Excerpted records:

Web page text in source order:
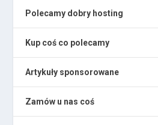
Polecamy dobry hosting
Kup coś co polecamy
Artykuły sponsorowane
Zamów u nas coś
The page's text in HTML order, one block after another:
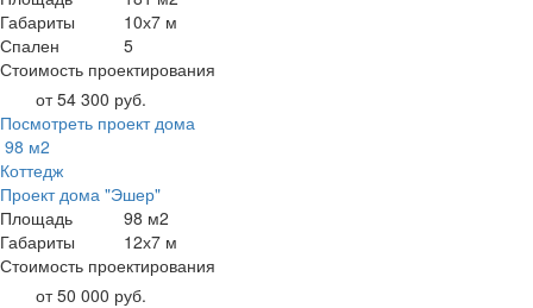
Габариты
10х7 м
Спален
5
Стоимость проектирования
от 54 300 руб.
Посмотреть проект дома
98 м2
Коттедж
Проект дома "Эшер"
Площадь
98 м2
Габариты
12х7 м
Стоимость проектирования
от 50 000 руб.
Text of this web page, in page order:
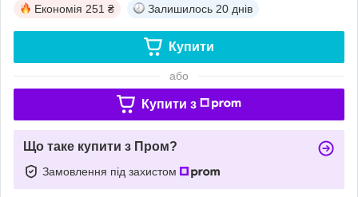
Економія 251 ₴ Залишилось 20 днів
Купити
або
Купити з
Що таке купити з Пром?
Замовлення під захистом

Your task:
Give the listing above again exactly, minus any images.

Solved problem:
Web page text in source order:
Polecamy dobry hosting
Kup coś co polecamy
Artykuły sponsorowane
Zamów u nas coś
The page's text in HTML order, one block after another:
Габариты
10х7 м
Спален
5
Стоимость проектирования
от 54 300 руб.
Посмотреть проект дома
98 м2
Коттедж
Проект дома "Эшер"
Площадь
98 м2
Габариты
12х7 м
Стоимость проектирования
от 50 000 руб.
Text of this web page, in page order:
Економія 251 ₴ Залишилось 20 днів
Купити
або
Купити з
Що таке купити з Пром?
Замовлення під захистом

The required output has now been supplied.